(Saved entries)
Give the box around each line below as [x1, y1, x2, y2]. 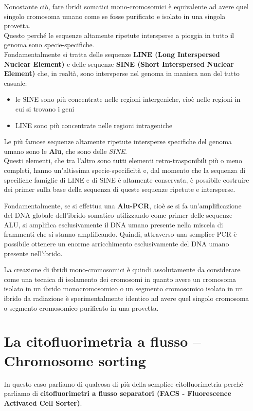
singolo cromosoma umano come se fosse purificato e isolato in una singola [4, 11, 226, 21]
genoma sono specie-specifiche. [4, 39, 94, 50]
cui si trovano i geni [15, 103, 74, 113]
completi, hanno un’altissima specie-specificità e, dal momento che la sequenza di [4, 165, 246, 175]
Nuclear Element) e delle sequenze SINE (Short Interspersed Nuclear [4, 58, 234, 69]
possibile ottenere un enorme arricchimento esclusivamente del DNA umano [4, 239, 229, 249]
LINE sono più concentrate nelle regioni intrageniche [15, 120, 172, 130]
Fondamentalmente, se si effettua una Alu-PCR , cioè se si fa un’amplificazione [4, 200, 242, 210]

__TASK GOAL__.
Your response must restate every record above exactly, with each picture omitted.

__WRITTEN ANSWER__.
Give the box around each line below as [x1, y1, x2, y2]. 
singolo cromosoma umano come se fosse purificato e isolato in una singola [4, 11, 226, 21]
genoma sono specie-specifiche. [4, 39, 94, 50]
cui si trovano i geni [15, 103, 74, 113]
completi, hanno un’altissima specie-specificità e, dal momento che la sequenza di [4, 165, 246, 175]
Nuclear Element) e delle sequenze SINE (Short Interspersed Nuclear [4, 58, 234, 69]
possibile ottenere un enorme arricchimento esclusivamente del DNA umano [4, 239, 229, 249]
LINE sono più concentrate nelle regioni intrageniche [15, 120, 172, 130]
Fondamentalmente, se si effettua una Alu-PCR , cioè se si fa un’amplificazione [4, 200, 242, 210]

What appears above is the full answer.